Auriane Guilbaud : Pour lutter contre les épidémies, l’OMS s’appuie sur le Règlement Sanitaire International (RSI). C’est en vertu de ce règlement que l’OMS a pu déclarer une urgence de santé publique internationale le 30 janvier dernier, et demander aux États de prendre des mesures pour lutter contre le coronavirus. Ce règlement a été adopté par les États membres de l’OMS dès 1951, qui s’engagent à le respecter afin de « prévenir la propagation internationale des maladies ». Révisé une première fois en 1969, le RSI s’est révélé inadéquat pour prendre en compte l’évolution des maladies infectieuses et les crises épidémiques qui se multiplient à partir de la fin du XXe siècle. Il a donc pour cela été réformé en profondeur en 2005, après dix ans de réflexions influencées par la crise du SRAS de 2003.
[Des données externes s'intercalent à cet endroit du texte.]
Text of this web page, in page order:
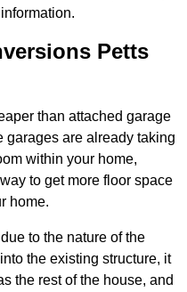
Petts
than attached garage
garages are already taking
within your home,
to get more floor space
home.
to the nature of the
the existing structure, it
the rest of the house, and
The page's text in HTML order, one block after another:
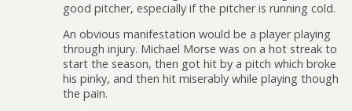
good pitcher, especially if the pitcher is running cold.
An obvious manifestation would be a player playing
through injury. Michael Morse was on a hot streak to
start the season, then got hit by a pitch which broke
his pinky, and then hit miserably while playing though
the pain.
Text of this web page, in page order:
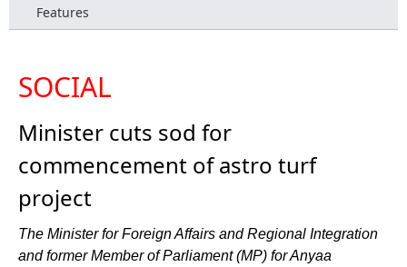
Features
SOCIAL
Minister cuts sod for
commencement of astro turf
project
The Minister for Foreign Affairs and Regional Integration
and former Member of Parliament (MP) for Anyaa
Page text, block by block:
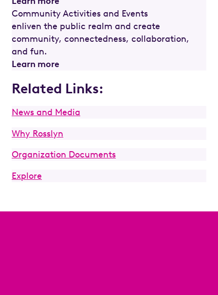
Community Activities and Events
enliven the public realm and create
community, connectedness, collaboration,
and fun.
Learn more
Related Links:
News and Media
Why Rosslyn
Organization Documents
Explore
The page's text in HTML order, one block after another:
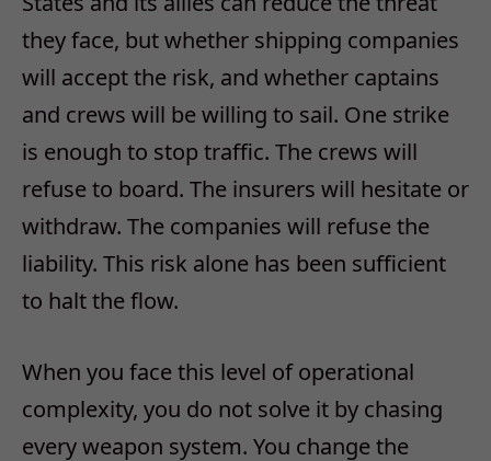
they face, but whether shipping companies
will accept the risk, and whether captains
and crews will be willing to sail. One strike
is enough to stop traffic. The crews will
refuse to board. The insurers will hesitate or
withdraw. The companies will refuse the
liability. This risk alone has been sufficient
to halt the flow.
When you face this level of operational
complexity, you do not solve it by chasing
every weapon system. You change the
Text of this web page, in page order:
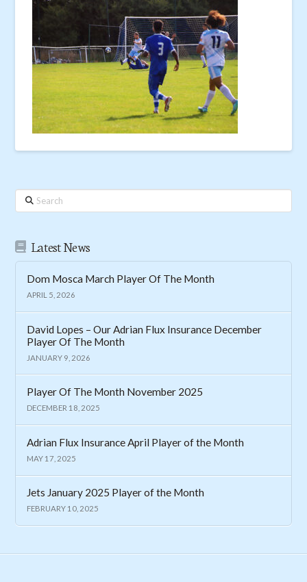
Search
Latest News
Dom Mosca March Player Of The Month
APRIL 5, 2026
David Lopes – Our Adrian Flux Insurance December
Player Of The Month
JANUARY 9, 2026
Player Of The Month November 2025
DECEMBER 18, 2025
Adrian Flux Insurance April Player of the Month
MAY 17, 2025
Jets January 2025 Player of the Month
FEBRUARY 10, 2025
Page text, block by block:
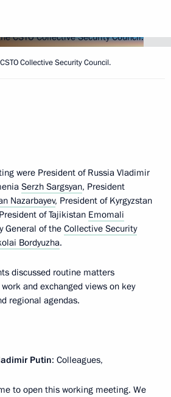
Collective Security Council.
were President of Russia Vladimir
Serzh Sargsyan, President
Nazarbayev, President of Kyrgyzstan
of Tajikistan Emomali
General of the Collective Security
Bordyuzha.
discussed routine matters
work and exchanged views on key
regional agendas.
Putin: Colleagues,
to open this working meeting. We
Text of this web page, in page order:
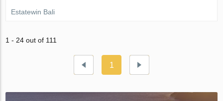
Estatewin Bali
1 - 24 out of 111
1
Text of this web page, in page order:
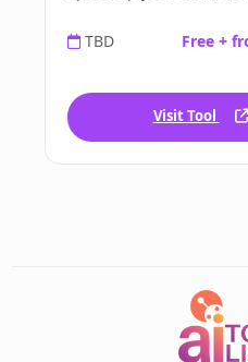
TBD Free +
Visit Tool
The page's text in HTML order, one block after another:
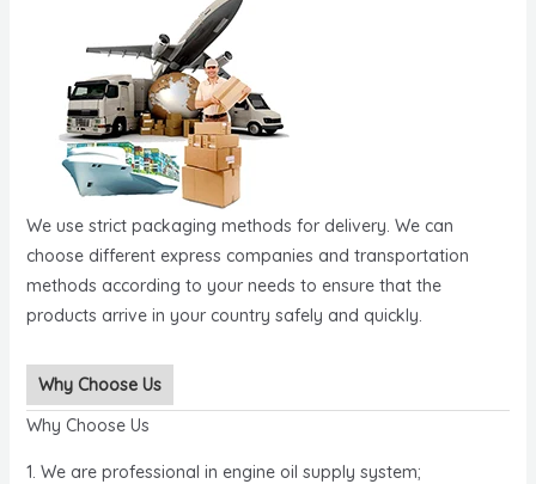
We use strict packaging methods for delivery. We can
choose different express companies and transportation
methods according to your needs to ensure that the
products arrive in your country safely and quickly.
Why Choose Us
Why Choose Us
1. We are professional in engine oil supply system;
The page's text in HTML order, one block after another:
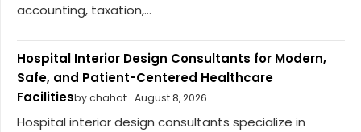
accounting, taxation,...
Hospital Interior Design Consultants for Modern,
Safe, and Patient-Centered Healthcare
Facilitiesby chahat August 8, 2026
Hospital interior design consultants specialize in
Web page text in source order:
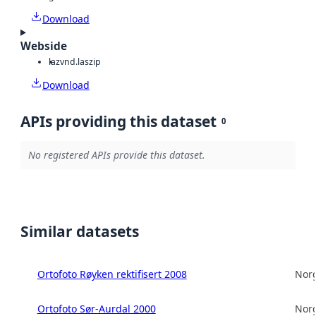
Download
Webside
lazvnd.laszip
Download
APIs providing this dataset 0
No registered APIs provide this dataset.
Similar datasets
Ortofoto Røyken rektifisert 2008
Ortofoto Sør-Aurdal 2000
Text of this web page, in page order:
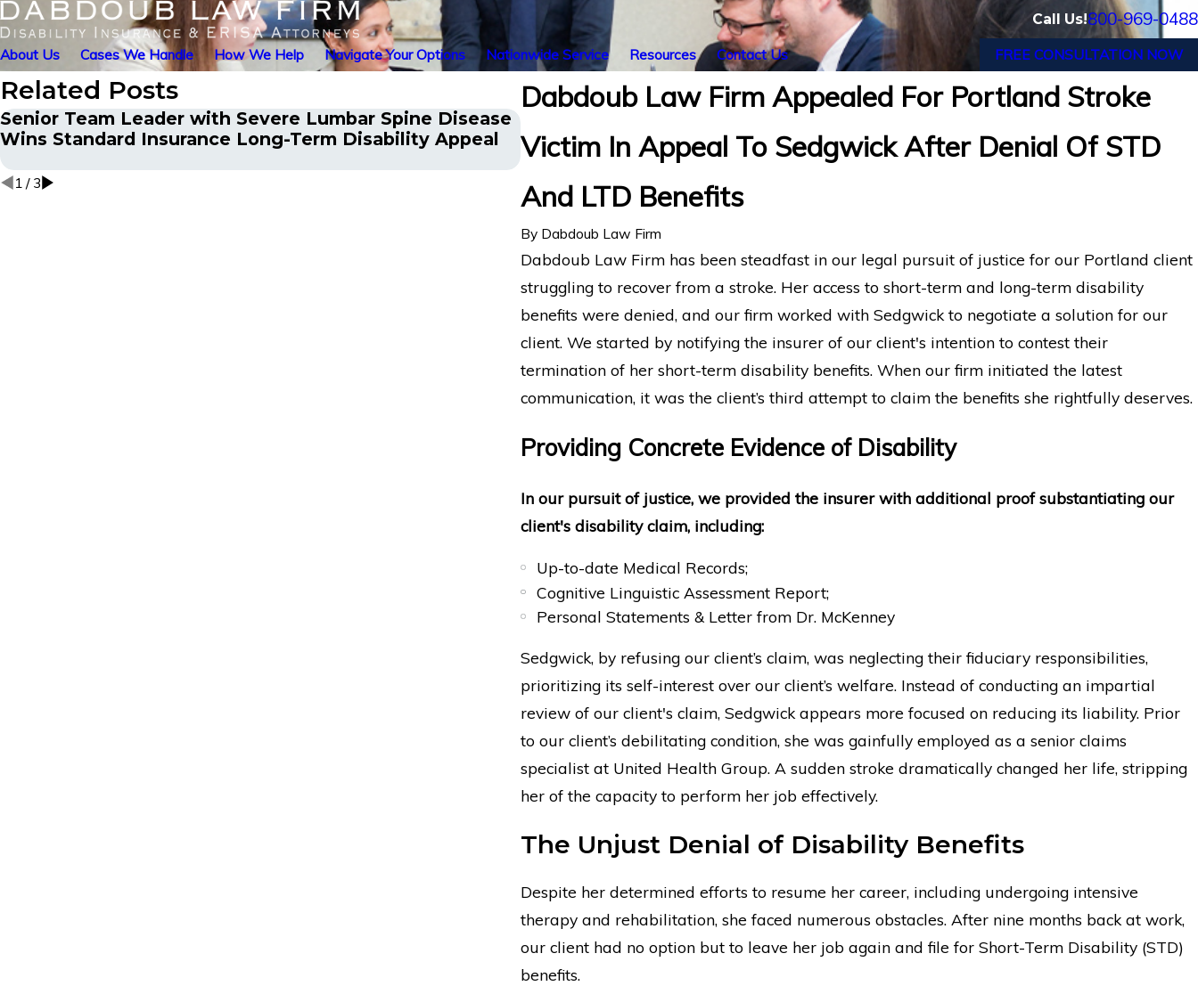
Call Us!800-969-0488
About Us Cases We Handle How We Help Navigate Your Options Nationwide Service Resources Contact Us FREE CONSULTATION NOW
Dabdoub Law Firm Appealed For Portland Stroke
Victim In Appeal To Sedgwick After Denial Of STD
And LTD Benefits
By Dabdoub Law Firm
Dabdoub Law Firm has been steadfast in our legal pursuit of justice for our Portland client
struggling to recover from a stroke. Her access to short-term and long-term disability
benefits were denied, and our firm worked with Sedgwick to negotiate a solution for our
client. We started by notifying the insurer of our client's intention to contest their
termination of her short-term disability benefits. When our firm initiated the latest
communication, it was the client’s third attempt to claim the benefits she rightfully deserves.
Providing Concrete Evidence of Disability
In our pursuit of justice, we provided the insurer with additional proof substantiating our
client's disability claim, including:
Up-to-date Medical Records;
Cognitive Linguistic Assessment Report;
Personal Statements & Letter from Dr. McKenney
Sedgwick, by refusing our client’s claim, was neglecting their fiduciary responsibilities,
prioritizing its self-interest over our client’s welfare. Instead of conducting an impartial
review of our client's claim, Sedgwick appears more focused on reducing its liability. Prior
to our client’s debilitating condition, she was gainfully employed as a senior claims
specialist at United Health Group. A sudden stroke dramatically changed her life, stripping
her of the capacity to perform her job effectively.
The Unjust Denial of Disability Benefits
Despite her determined efforts to resume her career, including undergoing intensive
therapy and rehabilitation, she faced numerous obstacles. After nine months back at work,
our client had no option but to leave her job again and file for Short-Term Disability (STD)
benefits.
Related Posts
Senior Team Leader with Severe Lumbar Spine Disease
Wins Standard Insurance Long-Term Disability Appeal
Energy Operations Technician with Chronic Pain and
Spinal Injuries Wins Lincoln Financial Long-Term
Disability Appeal
After Suffering
1 / 3
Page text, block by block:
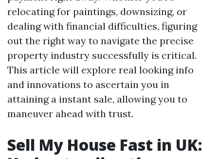
relocating for paintings, downsizing, or
dealing with financial difficulties, figuring
out the right way to navigate the precise
property industry successfully is critical.
This article will explore real looking info
and innovations to ascertain you in
attaining a instant sale, allowing you to
maneuver ahead with trust.
Sell My House Fast in UK:

D’après le RSI, les États doivent mettre en place des mécanismes de surveillance au niveau national, et rapporter auprès de l’OMS les « événements de santé publique » (par exemple la détection de cas de maladies infectieuses comme le Covid-19). De plus, les acteurs non-étatiques peuvent désormais faire remonter des cas auprès de l’OMS, et cette dernière est autorisée à dénoncer publiquement le manque de coopération des États. Ces évolutions font suite aux dissimulations de la Chine lors de la crise du SRAS, qui avait beaucoup tardé à rapporter des cas et à coopérer avec l’OMS.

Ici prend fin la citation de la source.